Conference Presentation

1.

INTRODUCTION

Super-resolution, structured illumination microscopy (SIM) is an ideal modality for imaging live cells due to its relatively high speed and low photon-induced damage to the cells in comparison to other super-resolution fluorescence microscopy techniques [2, 3]. Structured illumination microscopy and its variants thereof are based on the original wide-field design of Gustafsson [4]. SIM consists of two generic components: (i) sample illumination by a sinusoidal pattern and (ii), computational reconstruction of a super-resolution image [5]. Over the years, intensive research has focused on improving the hardware, the means of sample illumination, the algorithms to reconstruct images, and approaches to increase algorithm reconstruction speed [6-10]. The overarching goal of these combined efforts is to produce an imaging modality that produces super-resolution images in real-time with minimal artifacts [3, 11-14].

Often the rate-limiting step in observing a super-resolution image in SIM is the reconstruction speed of the algorithm required to form a single image from as many as nine raw images [15, 16]. The speed of execution can be limited by either the code of the algorithms themselves or the computer hardware. Most widely used approaches perform a Fourier transform of the captured images, then perform calculations in Fourier space and once this is done, an inverse Fourier transform is done to produce the super-resolution image. These reconstruction algorithms impose a significant computing burden due to a complex workflow and a large number of calculations to produce the final image [17, 18]. This requires several seconds (10-300 per image) which essentially nullifies real-time imaging [8, 19]. In addition, image reconstruction calculations must be performed with great care as artifacts can be introduced into the final images and this is further complicated by the motion of the cell or organelles during imaging [12, 17, 18, 20-22]. Finally, careful selection of hardware components must be done as these too can be rate limiting in algorithm execution.
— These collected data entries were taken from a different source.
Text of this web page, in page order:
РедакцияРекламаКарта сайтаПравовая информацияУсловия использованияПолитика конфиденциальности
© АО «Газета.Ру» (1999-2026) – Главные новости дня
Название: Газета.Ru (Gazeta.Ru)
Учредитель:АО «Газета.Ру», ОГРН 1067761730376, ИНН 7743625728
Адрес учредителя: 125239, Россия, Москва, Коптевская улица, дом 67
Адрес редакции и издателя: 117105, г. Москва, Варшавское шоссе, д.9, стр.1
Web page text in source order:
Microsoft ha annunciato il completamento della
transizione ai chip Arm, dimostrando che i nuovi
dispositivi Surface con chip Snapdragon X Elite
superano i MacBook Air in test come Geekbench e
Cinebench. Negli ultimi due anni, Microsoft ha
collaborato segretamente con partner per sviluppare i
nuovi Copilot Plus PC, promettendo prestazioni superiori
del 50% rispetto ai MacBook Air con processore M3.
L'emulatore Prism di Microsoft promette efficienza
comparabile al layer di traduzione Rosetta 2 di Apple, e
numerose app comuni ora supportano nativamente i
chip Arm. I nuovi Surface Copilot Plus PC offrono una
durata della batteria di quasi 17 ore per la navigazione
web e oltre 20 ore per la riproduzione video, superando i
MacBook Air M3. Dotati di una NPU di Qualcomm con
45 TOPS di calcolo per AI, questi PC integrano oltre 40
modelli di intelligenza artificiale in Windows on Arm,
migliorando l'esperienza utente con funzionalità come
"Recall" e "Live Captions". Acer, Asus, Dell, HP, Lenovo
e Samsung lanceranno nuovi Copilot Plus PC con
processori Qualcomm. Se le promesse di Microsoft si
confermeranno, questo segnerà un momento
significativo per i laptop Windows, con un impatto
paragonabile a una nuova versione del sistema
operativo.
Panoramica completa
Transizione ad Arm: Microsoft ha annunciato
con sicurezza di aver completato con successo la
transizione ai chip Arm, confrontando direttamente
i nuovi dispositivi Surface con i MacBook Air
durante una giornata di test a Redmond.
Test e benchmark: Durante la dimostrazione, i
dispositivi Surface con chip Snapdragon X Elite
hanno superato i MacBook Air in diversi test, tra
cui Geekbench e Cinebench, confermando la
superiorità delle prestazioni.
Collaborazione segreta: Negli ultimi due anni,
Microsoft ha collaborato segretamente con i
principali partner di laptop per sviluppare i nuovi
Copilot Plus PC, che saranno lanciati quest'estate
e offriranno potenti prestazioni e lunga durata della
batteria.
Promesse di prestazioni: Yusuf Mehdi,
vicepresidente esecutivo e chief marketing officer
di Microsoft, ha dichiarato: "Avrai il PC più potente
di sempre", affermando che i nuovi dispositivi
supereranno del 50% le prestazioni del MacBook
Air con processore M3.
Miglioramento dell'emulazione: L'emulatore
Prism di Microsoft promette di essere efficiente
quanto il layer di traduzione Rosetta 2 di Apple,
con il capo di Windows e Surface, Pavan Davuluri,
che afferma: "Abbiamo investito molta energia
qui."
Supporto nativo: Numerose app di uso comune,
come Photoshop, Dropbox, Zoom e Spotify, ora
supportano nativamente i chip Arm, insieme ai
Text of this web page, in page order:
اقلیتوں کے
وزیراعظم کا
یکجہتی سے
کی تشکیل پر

Until recently, most image reconstruction algorithms were executed on central processing units (CPUs), where instructions are executed serially. In contrast, the execution of instructions within the graphics processing unit (GPU) environment is done in a massively parallel fashion and is 10- 100-fold faster [23-25]. Thus, and due to the heavy computing burden, it makes sense to reconstruct super-resolution images in the GPU environment. This was first demonstrated, albeit in a complex fashion using three cameras and multiple computers, by Markwirth et al. [26]. More recently, an improved algorithm that used a simplified workflow called Joint Space and Frequency Reconstruction SIM (JSFR-SIM) was developed [27]. While this algorithm is only 2-fold faster than the widely used Wiener SIM, the conversion of code to the GPU environment resulted in a 77-fold improvement in execution speed. However, the CPU-GPU code conversion is not straightforward, and in addition, the vast majority of SIM image reconstruction code is not written by computer scientists, which implies that there could be performance bottlenecks due to the inefficient code.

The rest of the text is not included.